Entries taken from a collection:

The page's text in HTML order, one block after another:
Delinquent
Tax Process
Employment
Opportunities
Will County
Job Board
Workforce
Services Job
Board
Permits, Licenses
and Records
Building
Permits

» **YOUR GOAL**
Transcribe all the entries, keeping each one exactly as it is.

» **ANSWER FOR THE TASK**
The page's text in HTML order, one block after another:
Delinquent
Tax Process
Employment
Opportunities
Will County
Job Board
Workforce
Services Job
Board
Permits, Licenses
and Records
Building
Permits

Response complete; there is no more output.